It is important not to make sudden movements, and to do the exercises in a leisurely rhythm (smoothly).

Mindfulness techniques

From the tools you need only an alarm clock:

  • For a minute, watch how the second hand moves, without being distracted by sounds, thoughts, emotions, feelings.
  • Set the alarm for a random daily time. When it rings, we stop, distract ourselves, and mentally answer the questions: “Where am I? What do I hear? What do I see? What emotions am I experiencing? What does my body feel?”

Exercise helps you “dive out” of the turmoil, focus, calm down, and reduce anxiety.

In dealing with stress, it is important to learn how to shift attention from negative emotions to positive ones, and to rest regularly. One should not exclude sports, walks, give up hobbies, socializing with friends, and things that bring joy.

How to fight stress

Stressful situations happen in everyone’s life. The modern situation in the world, the oversaturation of information, the galloping rhythm contribute to this. The psyche is additionally affected by the coronavirus pandemic. Each of us seeks to have time for everything, and also to have time to communicate with family, friends, visit beauty salons, stores, and all this to do in a day. In this article the reader will learn what is harmful and dangerous stress and how to resist it.

What is stress

Stress is a normal reaction of a healthy body to a threat or overwork. In this way it tries to resist high loads, fear, excessive physical and psychological activity. As a result of such protection, first of all the nervous system suffers.

If the overload protection works in normal mode, it is not terrible. So a person stays awake, efficient and fit for a long time. However, often such loads are excessive. It is detrimental to health and causes chronic diseases.

Stress is an abnormal state of the body. When a person is exposed to it for a long time, the body expends energy intensively.

What are the causes of stress

There are many causes of stress. Each person has an individual body and psyche. One and the same factor may not affect one of us at all, but another cause a violent reaction. The most common factors in the development of stress are:

  • conflict situations at work or at home;
  • dissatisfaction;
  • lack of money;
  • prolonged absence of a meaningful vacation;
  • routine life with a lack of changes;
  • death of a relative or loved one;
  • lack of vitamins, poor nutrition;
  • problems in sexual life;
  • fears;
  • loneliness;
  • a sudden change in the environment;
  • other reasons that can catch a person out.

Symptoms of stress

Each person reacts to stress in a different way. Common in all reactions is a negative effect on the psyche and on the physical state. A person becomes aggressive, his mood deteriorates. It happens that the stress causes other reactions – it’s silence, detachment, passivity and withdrawal. It all depends on the type of temperament.

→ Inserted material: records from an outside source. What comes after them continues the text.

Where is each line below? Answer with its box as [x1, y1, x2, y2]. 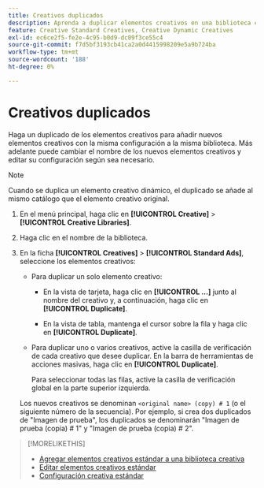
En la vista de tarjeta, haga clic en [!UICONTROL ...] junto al [42, 287, 237, 296]
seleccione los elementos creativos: [19, 256, 136, 266]
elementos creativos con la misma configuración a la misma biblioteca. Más [8, 138, 253, 147]
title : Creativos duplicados [8, 11, 104, 20]
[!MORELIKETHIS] [27, 438, 86, 448]
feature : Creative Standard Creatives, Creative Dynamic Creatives [8, 26, 234, 34]
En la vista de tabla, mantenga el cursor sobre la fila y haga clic [42, 319, 247, 328]
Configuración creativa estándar [38, 471, 144, 480]
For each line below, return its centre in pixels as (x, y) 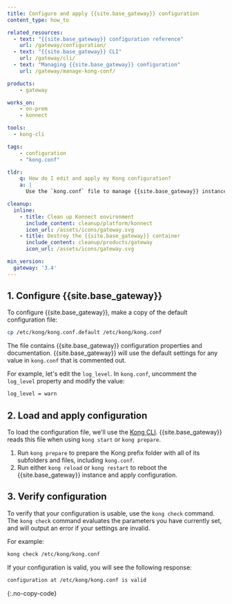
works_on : (21, 102)
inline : (25, 210)
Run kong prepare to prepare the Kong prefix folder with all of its (108, 453)
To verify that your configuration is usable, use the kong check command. (111, 513)
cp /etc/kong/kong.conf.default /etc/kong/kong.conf (85, 333)
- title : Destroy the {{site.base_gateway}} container (100, 236)
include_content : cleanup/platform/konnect (89, 223)
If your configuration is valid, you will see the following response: (99, 567)
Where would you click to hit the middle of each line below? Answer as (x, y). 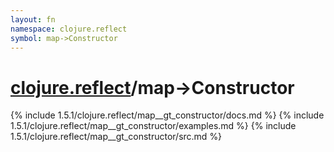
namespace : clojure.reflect (69, 29)
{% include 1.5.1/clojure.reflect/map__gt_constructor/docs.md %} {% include (167, 115)
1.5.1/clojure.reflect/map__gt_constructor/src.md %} (116, 137)
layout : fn (33, 19)
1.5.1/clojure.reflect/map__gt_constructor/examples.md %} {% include (153, 126)
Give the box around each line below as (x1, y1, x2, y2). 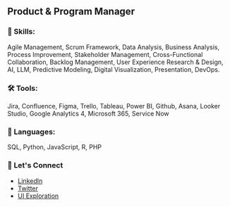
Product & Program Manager (7, 6, 135, 18)
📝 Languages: (7, 127, 56, 137)
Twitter (17, 184, 39, 192)
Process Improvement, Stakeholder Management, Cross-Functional (7, 50, 203, 58)
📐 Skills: (7, 27, 35, 37)
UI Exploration (17, 192, 59, 200)
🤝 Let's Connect (7, 161, 63, 170)
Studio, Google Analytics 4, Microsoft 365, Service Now (7, 109, 169, 118)
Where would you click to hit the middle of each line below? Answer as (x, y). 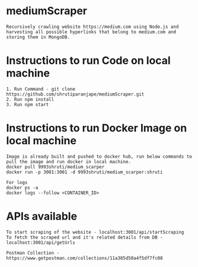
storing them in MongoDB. (38, 37)
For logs (17, 182)
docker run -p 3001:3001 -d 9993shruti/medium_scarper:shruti (84, 172)
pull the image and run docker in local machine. (69, 161)
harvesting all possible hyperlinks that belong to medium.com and (91, 32)
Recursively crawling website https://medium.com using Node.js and (92, 27)
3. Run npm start (28, 104)
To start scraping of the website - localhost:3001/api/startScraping (95, 232)
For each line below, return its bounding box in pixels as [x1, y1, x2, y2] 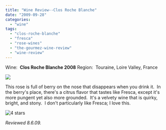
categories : [5, 17, 31, 22]
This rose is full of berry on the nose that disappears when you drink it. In [5, 84, 161, 90]
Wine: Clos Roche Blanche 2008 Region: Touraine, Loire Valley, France [5, 64, 158, 70]
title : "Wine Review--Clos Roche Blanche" [5, 7, 97, 13]
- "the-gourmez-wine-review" [10, 45, 72, 50]
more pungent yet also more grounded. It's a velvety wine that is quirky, [5, 94, 158, 100]
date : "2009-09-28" [5, 12, 47, 17]
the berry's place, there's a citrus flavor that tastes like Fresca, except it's [5, 89, 160, 95]
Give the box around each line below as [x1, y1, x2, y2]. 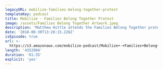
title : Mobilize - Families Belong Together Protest [5, 16, 114, 21]
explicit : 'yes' [5, 57, 38, 62]
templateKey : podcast [5, 12, 49, 17]
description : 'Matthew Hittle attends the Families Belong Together [5, 25, 147, 30]
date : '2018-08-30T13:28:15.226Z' [5, 30, 75, 34]
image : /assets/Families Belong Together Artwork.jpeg [5, 20, 118, 26]
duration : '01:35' [5, 52, 42, 57]
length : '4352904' [5, 48, 42, 52]
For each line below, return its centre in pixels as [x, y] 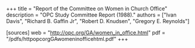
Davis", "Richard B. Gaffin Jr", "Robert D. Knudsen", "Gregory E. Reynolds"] [98, 21]
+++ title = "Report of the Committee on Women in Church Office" [87, 9]
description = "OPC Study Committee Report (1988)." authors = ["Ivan [91, 15]
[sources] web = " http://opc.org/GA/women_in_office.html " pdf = [86, 33]
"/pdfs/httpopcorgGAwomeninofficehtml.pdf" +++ [67, 39]
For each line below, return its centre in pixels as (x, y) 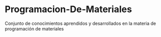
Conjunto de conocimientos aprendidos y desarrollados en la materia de (81, 23)
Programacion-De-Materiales (68, 9)
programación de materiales (34, 28)
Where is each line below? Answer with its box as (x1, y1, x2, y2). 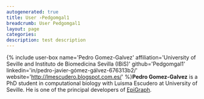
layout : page (6, 26, 40, 32)
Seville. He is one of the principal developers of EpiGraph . (6, 86, 152, 93)
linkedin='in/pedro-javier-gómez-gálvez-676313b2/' (6, 67, 138, 73)
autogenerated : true (6, 9, 59, 15)
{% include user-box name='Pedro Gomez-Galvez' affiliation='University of (6, 54, 197, 61)
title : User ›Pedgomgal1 (6, 15, 70, 21)
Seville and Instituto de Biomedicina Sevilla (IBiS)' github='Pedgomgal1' (6, 60, 186, 67)
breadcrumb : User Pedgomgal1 (6, 20, 81, 26)
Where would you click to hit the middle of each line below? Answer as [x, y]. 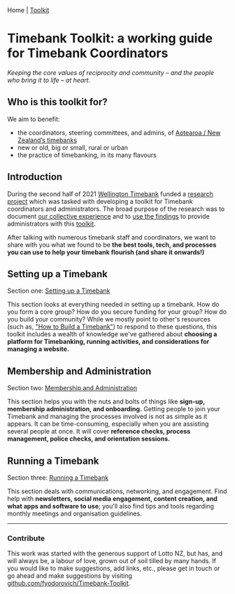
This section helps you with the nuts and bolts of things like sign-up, [106, 401]
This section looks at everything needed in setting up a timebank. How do [113, 305]
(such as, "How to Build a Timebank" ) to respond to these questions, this [112, 327]
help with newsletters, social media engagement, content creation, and [113, 499]
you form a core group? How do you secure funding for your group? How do [117, 312]
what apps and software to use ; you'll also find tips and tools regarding [111, 506]
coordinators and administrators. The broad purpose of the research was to [116, 209]
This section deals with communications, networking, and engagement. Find [117, 491]

Characteristic signs of stress are as follows:

  • Inability to concentrate on any one activity;
  • unreasonable attacks of irritability, anger, dissatisfaction with others;
  • lethargy and weakness, a depressive state;
  • insomnia, nightmares and dreams;
  • inability to fully relax and rest;
  • panic attacks, constant feeling of fear;
  • desire to cry, melancholy;
  • lack of confidence in oneself and others;
  • absence of appetite or, on the contrary, a desire to eat a lot;
  • sudden occurrence of bright and strong emotions (for example, laughter, which is quickly replaced by tears and vice versa)
  • hyperhidrosis, irritability, itchy skin and scalp pain;
  • dizziness, rapid breathing;
  • numbness of extremities;
  • nervous tics; desire to bite nails or lips;
  • interest in alcohol or drugs;
  • chronic fatigue that does not disappear even after a night’s rest.

What are the dangers of stress

Stress releases cortisol, which alters the work of the entire body. First of all, the cardiovascular and nervous system suffer. People who are frequently stressed suffer from the following symptoms

  • redness of the skin, a rash;
  • chronic fatigue;
  • weight loss or, conversely, the development of obesity;
  • stool disorders.

Prolonged exposure to stress is dangerous for the body because it causes such consequences.

  1. Increase in blood pressure. In this case, under the influence of adrenaline, the cardiac output increases. All this leads to an increased risk of a heart attack. In people who smoke and those who are overweight, the likelihood of heart disease increases significantly.
  2. People who are constantly stressed are at risk of acute respiratory diseases and bronchial asthma. This happens because prolonged stress and hormonal malfunctions disturb the immune system. Medical research shows that permanent stressful situations in adults adversely affect the health of their children.
  3. Chronic stress has a negative impact on the digestive tract. A person often develops gastritis and peptic ulcer disease. In addition, stress has a negative impact on the intestinal microflora, which causes pain, flatulence, diarrhea, or constipation.
  4. Musculoskeletal problems. Brittle bones and the likelihood of developing a fracture increases.
  5. Endocrine disorders. Stresses lead to increased production of glucocorticoids, particularly cortisol. Increased levels of this hormone in the blood can cause diseases such as diabetes, obesity, and depression. There is an increased risk of autoimmune pathologies.
  6. Stress exhausts the central and autonomic nervous system.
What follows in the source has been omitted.